What’s Left To Say about Thomas Jefferson? Everything.

Historian Annette Gordon-Reed at the Auditorium Speaker Series

January 22, 2017

Annette Gordon-Reed
Annette Gordon-Reed during her Auditorium Speaker Series presentation Sunday.

At her Auditorium Speaker Series presentation Sunday morning, Pulitzer Prize-winning historian and Harvard University Law Professor Annette Gordon-Reed discussed her recently published book, “Most Blessed of the Patriarchs”: Thomas Jefferson and the Empire of the Imagination.

Gordon-Reed and her co-author, Peter Onuf, Thomas Jefferson Memorial Foundation Professor Emeritus at the University of Virginia, each focused on different aspects of Jefferson’s life as they worked together to produce this volume. Gordon-Reed focused on slavery at Monticello and politics, while Onuf covered more social aspects. “We tried to blend together so that we had one voice for this particular book,” she said. Gordon-Reed went on to say that she is often asked why they wrote this book and what could be left to say about Jefferson. Her answer is: “Everything.”

Part of the “everything” comes in the volume’s title, half of which is taken from a letter that Jefferson wrote to Angelica Schuyler Church. In that letter, Jefferson referred to himself as the “most blessed of the patriarchs.” Gordon-Reed explained that she and Onuf found this self-description odd—particularly as Jefferson was thought of as an apostle of liberty during his lifetime because of his authorship of the Declaration of Independence. Because of that, and Jefferson’s status as a contentious figure today, Gordon-Reed said, “I wanted to be sure this was in quotes in the title.”

However, the authors’ choice to include “Empire of the Imagination” in the title is a nod to what a visionary Jefferson was. The phrase describes what he thought American society would be.

Gordon-Reed said that Jefferson’s participation in the American Revolution “made him who he was.” That includes how he saw African American people. He described them as a captive people, and many of them fought with the British during the Revolutionary War, seeing the British as potential allies in their fight for freedom. It was then that Virginians saw the individuals that they had enslaved as a threat and recognized their capacity to affect their own lives. Black men could act as soldiers, and even Jefferson’s own slaves became a threat to him in a way that they had not been before.
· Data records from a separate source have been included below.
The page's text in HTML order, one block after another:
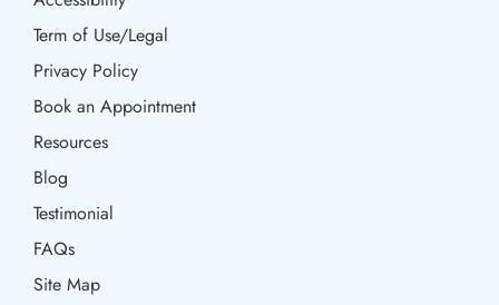
Term of Use/Legal
Term of Use/Legal
Privacy Policy
Privacy Policy
Book an Appointment
Book an Appointment
Resources
Resources
Blog
Blog
Testimonial
FAQs
Site Map
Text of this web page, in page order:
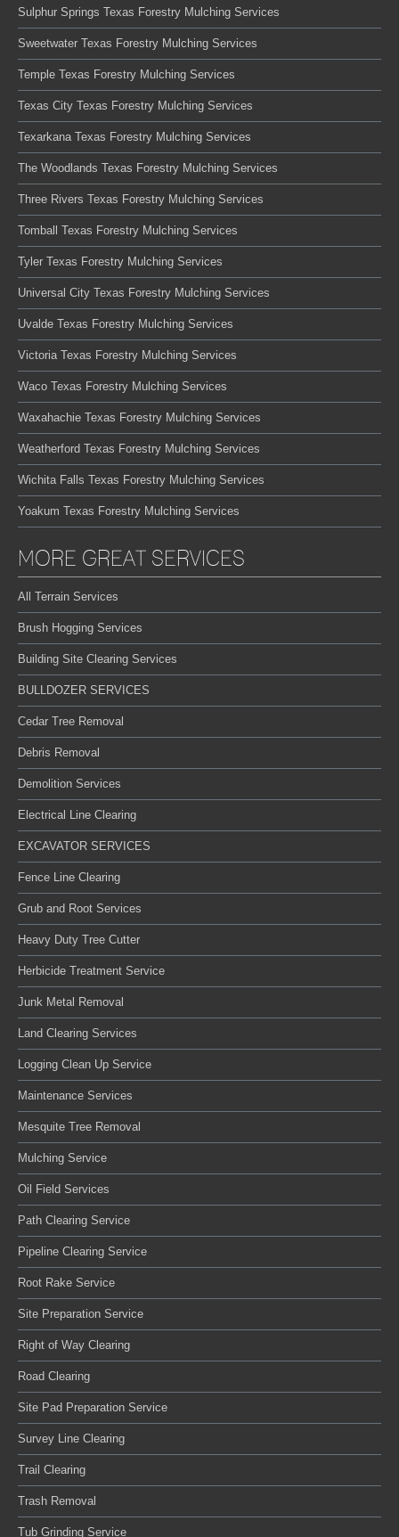
Sulphur Springs Texas Forestry Mulching Services
Sweetwater Texas Forestry Mulching Services
Temple Texas Forestry Mulching Services
Texas City Texas Forestry Mulching Services
Texarkana Texas Forestry Mulching Services
The Woodlands Texas Forestry Mulching Services
Three Rivers Texas Forestry Mulching Services
Tomball Texas Forestry Mulching Services
Tyler Texas Forestry Mulching Services
Universal City Texas Forestry Mulching Services
Uvalde Texas Forestry Mulching Services
Victoria Texas Forestry Mulching Services
Waco Texas Forestry Mulching Services
Waxahachie Texas Forestry Mulching Services
Weatherford Texas Forestry Mulching Services
Wichita Falls Texas Forestry Mulching Services
Yoakum Texas Forestry Mulching Services
MORE GREAT SERVICES
All Terrain Services
Brush Hogging Services
Building Site Clearing Services
BULLDOZER SERVICES
Cedar Tree Removal
Debris Removal
Demolition Services
Electrical Line Clearing
EXCAVATOR SERVICES
Fence Line Clearing
Grub and Root Services
Heavy Duty Tree Cutter
Herbicide Treatment Service
Junk Metal Removal
Land Clearing Services
Logging Clean Up Service
Maintenance Services
Mesquite Tree Removal
Mulching Service
Oil Field Services
Path Clearing Service
Pipeline Clearing Service
Root Rake Service
Site Preparation Service
Right of Way Clearing
Road Clearing
Site Pad Preparation Service
Survey Line Clearing
Trail Clearing
Trash Removal
Tub Grinding Service
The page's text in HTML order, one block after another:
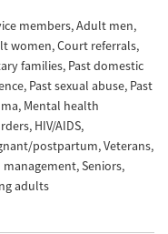
members Adult men
women Court referrals
families Past domestic
Past sexual abuse Past
Mental health
HIV/AIDS
postpartum Veterans
management Seniors
adults
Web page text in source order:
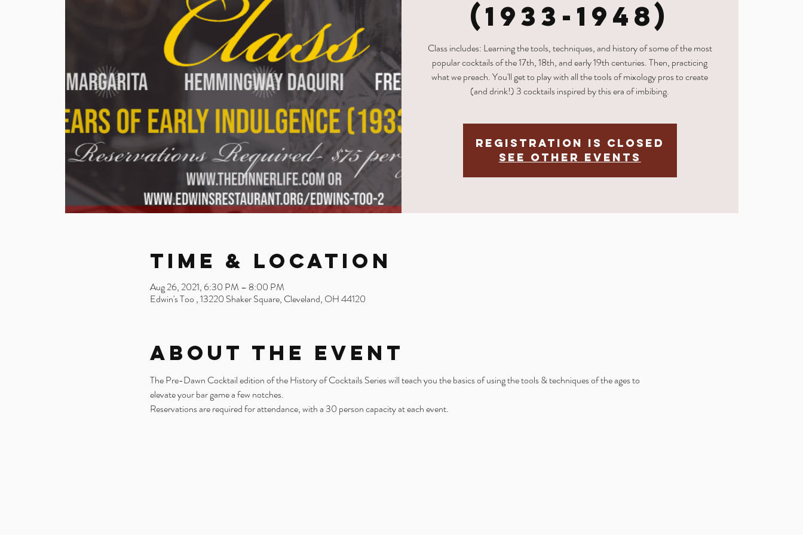
(1933-1948)
Class includes: Learning the tools, techniques, and history of some of the most
popular cocktails of the 17th, 18th, and early 19th centuries. Then, practicing
what we preach. You'll get to play with all the tools of mixology pros to create
(and drink!) 3 cocktails inspired by this era of imbibing.
Registration is Closed
See other events
Time & Location
Aug 26, 2021, 6:30 PM – 8:00 PM
Edwin's Too , 13220 Shaker Square, Cleveland, OH 44120
About the Event
The Pre-Dawn Cocktail edition of the History of Cocktails Series will teach you the basics of using the tools & techniques of the ages to
elevate your bar game a few notches.
Reservations are required for attendance, with a 30 person capacity at each event.
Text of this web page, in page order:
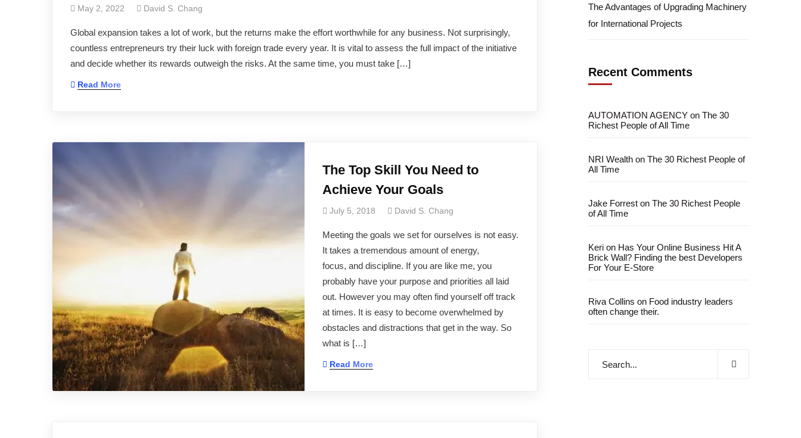
May 2, 2022 David S. Chang
Global expansion takes a lot of work, but the returns make the effort worthwhile for any business. Not surprisingly,
countless entrepreneurs try their luck with foreign trade every year. It is vital to assess the full impact of the initiative
and decide whether its rewards outweigh the risks. At the same time, you must take […]
Read More
The Top Skill You Need to
Achieve Your Goals
July 5, 2018 David S. Chang
​Meeting the goals we set for ourselves is not easy.
It takes a tremendous amount of energy,
focus, and discipline. If you are like me, you
probably have your purpose and priorities all laid
out. However you may often find yourself off track
at times. It is easy to become overwhelmed by
obstacles and distractions that get in the way. So
what is […]
Read More
The Advantages of Upgrading Machinery
for International Projects
Recent Comments
AUTOMATION AGENCY on The 30
Richest People of All Time
NRI Wealth on The 30 Richest People of
All Time
Jake Forrest on The 30 Richest People
of All Time
Keri on Has Your Online Business Hit A
Brick Wall? Finding the best Developers
For Your E-Store
Riva Collins on Food industry leaders
often change their.
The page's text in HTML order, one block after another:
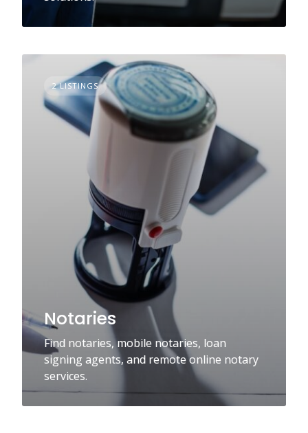
2 LISTINGS
Notaries
Find notaries, mobile notaries, loan
signing agents, and remote online notary
services.
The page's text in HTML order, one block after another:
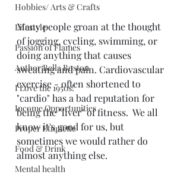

The concept of freedom for African Americans was not a simple one for Jefferson. Gordon-Reed said he believed in emancipation, but also that black and white people could not live together in harmony and that expatriation must happen.

She continued, “It has been a struggle to be a truly multiracial society where people have mutual respect for one another.” She noted that only recently have commercials started to represent all races and asked how we can expect things to have been any different in Jefferson’s time if it’s taken us this long. Jefferson believed that white people would never accept black people, and that black people would never forgive white people for what they’d done. But, Gordon-Reed said, Jefferson believed that things would get better as we grew as human beings.

Jefferson “lives in our understanding, through the Declaration of Independence,” said Gordon-Reed. All people have looked to this document when searching for acceptance and their place in the United States. “Belief in democracy, and belief in the separation of church and state” are Jeffersonian ideals we can hold on to today.